Abstract
Bipolar disorder is a serious chronic condition, and there is great interest in understanding brain-based
mechanisms that contribute to disorder symptoms. In this proposal, we focus on one promising candidate:
efficiency of evidence accumulation (EEA). EEA is measured in specialized models from computational
psychiatry, and it quantifies a basic neurocognitive ability to accumulate information from a stimulus in noisy
conditions in order to select appropriate responses. Substantial reductions in EEA are found in bipolar
disorder, as well as other major psychiatric disorders, and they contribute to impulsivity and disease severity.
There is a critical gap in knowledge, however: At the current time, we know little about the brain mechanism
that produce reduced EEA in bipolar disorder, or in any other psychiatric disorder.
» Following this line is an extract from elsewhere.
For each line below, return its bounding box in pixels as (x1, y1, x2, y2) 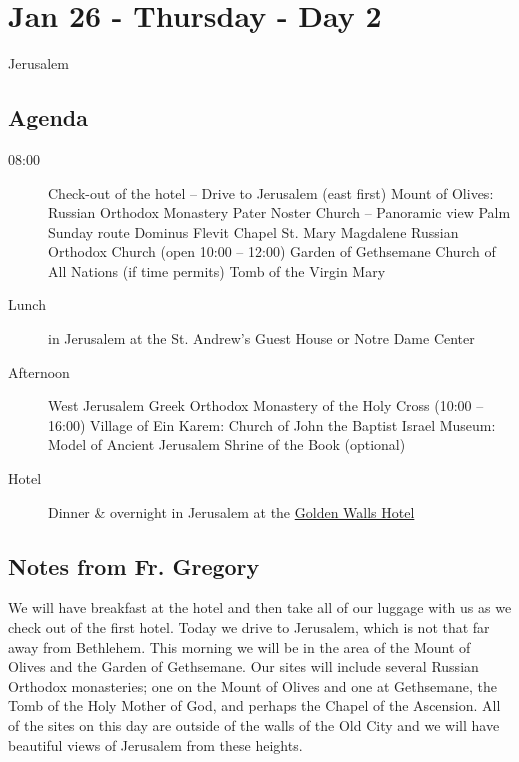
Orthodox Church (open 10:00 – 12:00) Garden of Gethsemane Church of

In this project, we address this gap using the methods of network neuroscience. Substantial evidence from
large datasets strongly supports a flexible network reconfiguration model of EEA. This model says EEA
depends on the brain’s ability to adaptively reconfigure connectivity patterns of brain networks across cognitive
demands and task contexts. The model suggests the novel hypothesis that reduced EEA in bipolar disorder
arises from deficits in flexible network reconfiguration. We test this hypothesis with U. of Michigan’s unique
Prechter Longitudinal Study of Bipolar Disorder (headed by Co-I McInnis). We study 130 healthy adults and
130 adults with bipolar disorder, who complete a battery of behavioral tasks to measure EEA and a battery of
neuroimaging tasks optimized to measure flexibility of brain network reconfiguration.
A centerpiece of our approach is the use of brain basis set (BBS), a multivariate predictive modeling
framework. This method lets us “summarize” tens of thousands of changes in connectivity patterns across the
brain in terms of a modest number of basic reconfiguration components. BBS lets us identify what networks
reconfigure as well as how much they reconfigure. Using BBS, we will quantify brain network reconfiguration
deficits in bipolar disorder. We in addition link deficits in EEA and reduced brain network reconfiguration
specifically to an impulsive/affectively-unstable subtype of bipolar disorder and to impulsivity factor scores.
Finally, we elucidate the etiology of deficits in task-evoked brain network reconfiguration. We use multivariate
methods to delineate how reduced task-evoked network flexibility arises from alterations in the brain’s task-free
functional and structural architecture.
EEA is a computational metric that rigorously quantifies core neurocognitive deficits in bipolar disorder. This
project leverages computational psychiatry, network neuroscience, and multi-modal imaging to delineate brain
network mechanisms that underpin EEA. Success here lays the foundation for a broader network neuroscience
research program examining impairments in reconfiguration/flexibility of brain networks across multiple
disorders, with the aim of pinpointing etiology and identifying potential interventions.